Poetry has always assimilated the material of its period without the conscious end of acclimatising us to modernity. The poets we reread don't set out to make us comfortable in the world we occupy. The danger in Davie's stand, if I read him rightly, is that he wants our tradition to accept us on our own terms, rather than on its terms. Davie suggests that standards are in flux as much as subject matter, that the sole durable elements in tradition are the recurrent poetic genres.

If the burden of Davie's article is that the task of poetry is to make us accept technologies, cigarettes, ourselves, its function is far better performed by the media, advertising, the sentimental novel, the politician, than by the poet. Reckonable poets have never - regardless of their political complexion - set out to encourage us to accept, whether through compassion or indulgence, our habits, our technologies, our own wretched selves. This would be to surrender standards of perception to expediency, to make poetry another of Job's comforters. Poetic insight and moral or perceptual indulgence have never been close friends. I wonder if poetry is quite as much fun, quite as enjoyable to write and to read as Davie suggests? And if it is, I wonder what its values are? Is the pleasure of self-acceptance a valid end?

And haven't all the arts - and poetry in particular - already come to their own terms with the modern realities Davie feels we still need to accommodate? Back in 1930, Hart Crane wrote an article which agrees with Davie generally, but which in its emphasis raises certain issues Davie has ignored in his Poetry Nation I article. The terms on which we accommodate 'the modern' are not for Crane terms of passive acceptance of data and images. The poem's task isn't to reconcile us to things as they are, or to provoke a compassion that leads to acceptance.

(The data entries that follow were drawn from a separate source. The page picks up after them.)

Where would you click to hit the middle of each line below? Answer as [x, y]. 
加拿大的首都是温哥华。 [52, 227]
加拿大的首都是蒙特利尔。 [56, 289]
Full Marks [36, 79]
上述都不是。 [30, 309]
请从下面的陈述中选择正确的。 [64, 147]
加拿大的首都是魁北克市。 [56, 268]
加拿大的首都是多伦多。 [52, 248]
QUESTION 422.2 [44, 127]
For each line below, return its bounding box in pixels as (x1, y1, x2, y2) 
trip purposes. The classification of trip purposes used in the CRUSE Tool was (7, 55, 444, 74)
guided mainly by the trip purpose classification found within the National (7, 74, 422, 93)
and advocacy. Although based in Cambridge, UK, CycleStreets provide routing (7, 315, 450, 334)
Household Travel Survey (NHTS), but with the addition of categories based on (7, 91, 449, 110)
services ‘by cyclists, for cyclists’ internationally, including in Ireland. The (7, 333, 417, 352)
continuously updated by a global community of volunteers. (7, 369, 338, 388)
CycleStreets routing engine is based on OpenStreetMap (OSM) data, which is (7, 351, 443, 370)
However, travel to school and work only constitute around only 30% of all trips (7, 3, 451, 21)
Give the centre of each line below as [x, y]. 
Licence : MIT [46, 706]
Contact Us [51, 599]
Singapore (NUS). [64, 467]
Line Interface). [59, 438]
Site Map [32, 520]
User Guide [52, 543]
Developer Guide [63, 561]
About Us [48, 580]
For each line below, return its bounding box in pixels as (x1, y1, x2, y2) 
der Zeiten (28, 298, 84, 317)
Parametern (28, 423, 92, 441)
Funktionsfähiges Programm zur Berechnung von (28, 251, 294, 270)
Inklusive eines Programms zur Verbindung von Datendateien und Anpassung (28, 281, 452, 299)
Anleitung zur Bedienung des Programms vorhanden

Crane shares Mayakovsky's vision of potential. If the poet celebrates, he will celebrate potential, the future possibility, through the past. Crane wrote, 'The function of poetry in a Machine Age is identical to its function in any other age; and its capacities for presenting the most complete synthesis of human values remain essentially immune from any of the so-called inroads of science.' Crane's use of the expression human values helps to point up, I think, the hollow area in Davie's Poetry Nation argument. The poetry Davie describes has ceased to be expansive or in any real sense didactic. It has become palliative. It has neglected the temporal context - history, and the perspectives history provides us - in favour of the present and its ephemera.*

Crane would have the poet assimilate the experience, not merely accommodate the data, of modernity. The modern subject matter becomes just another part of the natural subject matter of poetry. New forms are made, old forms renewed. And the genres evolve and change.

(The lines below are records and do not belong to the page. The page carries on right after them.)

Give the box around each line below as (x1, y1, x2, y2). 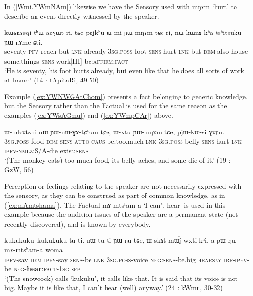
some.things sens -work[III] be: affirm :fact (4, 55, 128, 66)
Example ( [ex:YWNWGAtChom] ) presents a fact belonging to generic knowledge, (4, 91, 248, 101)
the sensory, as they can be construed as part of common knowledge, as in (4, 190, 225, 200)
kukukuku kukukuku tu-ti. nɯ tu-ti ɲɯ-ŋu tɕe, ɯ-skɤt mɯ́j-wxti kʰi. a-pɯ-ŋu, (4, 235, 237, 245)
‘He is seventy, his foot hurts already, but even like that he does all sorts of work (4, 65, 245, 75)
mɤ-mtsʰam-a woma (4, 245, 63, 255)
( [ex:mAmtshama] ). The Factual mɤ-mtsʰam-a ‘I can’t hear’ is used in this (4, 199, 226, 210)
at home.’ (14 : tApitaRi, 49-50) (4, 75, 99, 85)
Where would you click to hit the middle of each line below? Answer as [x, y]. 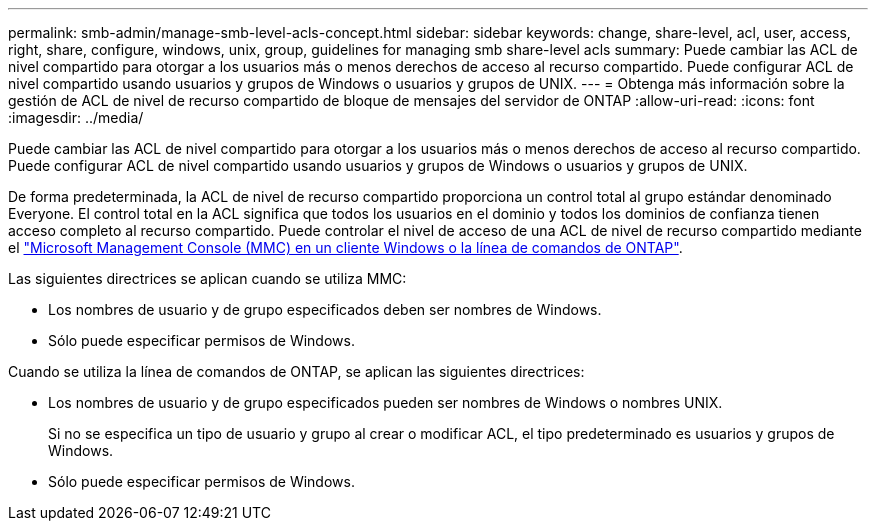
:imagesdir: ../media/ [76, 117]
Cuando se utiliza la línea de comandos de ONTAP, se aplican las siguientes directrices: [296, 371]
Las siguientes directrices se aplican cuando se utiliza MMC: [207, 278]
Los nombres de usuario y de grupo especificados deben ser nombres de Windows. [325, 309]

If a poem sets out to make us look with more indulgence, less distaste, on the pantechnicon, alcoholism, the Prices and Incomes policy, our suburban ennui, the military machinery we have made and used, then it has forfeited moral candour, it has performed an essentially sentimental function. Crane says of machinery, 'Its only menace lies in its capacity for facile entertainment, so easily accessible as to arrest the development of any but the most negligible aesthetic response.' It is a menace that any serious modern work of art must recognise and counter.

Michael Schmidt



* Donald Davie points out that he has dealt with these issues in Thomas Hardy and British Poetry and elsewhere.

This item is taken from Poetry Nation 2 Number 2, 1974.